→ **Instructions to follow**: Check every line below for the string "verified", and copy the lines that contain it.

→ **Recorded data**:
***

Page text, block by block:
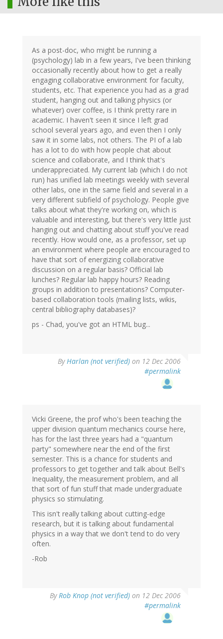
As a post-doc, who might be running a
(psychology) lab in a few years, I've been thinking
occasionally recently about how to get a really
engaging collaborative environment for faculty,
students, etc. That experience you had as a grad
student, hanging out and talking physics (or
whatever) over coffee, is I think pretty rare in
academic. I haven't seen it since I left grad
school several years ago, and even then I only
saw it in some labs, not others. The PI of a lab
has a lot to do with how people chat about
science and collaborate, and I think that's
underappreciated. My current lab (which I do not
run) has unified lab meetings weekly with several
other labs, one in the same field and several in a
very different subfield of psychology. People give
talks about what they're working on, which is
valuable and interesting, but there's very little just
hanging out and chatting about stuff you've read
recently. How would one, as a professor, set up
an environment where people are encouraged to
have that sort of energizing collaborative
discussion on a regular basis? Official lab
lunches? Regular lab happy hours? Reading
groups in addition to presentations? Computer-
based collaboration tools (mailing lists, wikis,
central bibliography databases)?
ps - Chad, you've got an HTML bug...
ByHarlan (not verified) on 12 Dec 2006
#permalink
Vicki Greene, the prof who's been teaching the
upper division quantum mechanics course here,
has for the last three years had a "quantum
party" somewhere near the end of the first
semester. This is a chance for students and
professors to get together and talk about Bell's
Inequality, the measurement problem, and all
that sort of fun stuff that made undergraduate
physics so stimulating.
This isn't really talking about cutting-edge
research, but it is talking about fundamental
physics in a way that we don't tend to do very
often.
-Rob
ByRob Knop (not verified) on 12 Dec 2006
#permalink

***

→ **Answer to the exercise**:
ByHarlan (not verified) on 12 Dec 2006
ByRob Knop (not verified) on 12 Dec 2006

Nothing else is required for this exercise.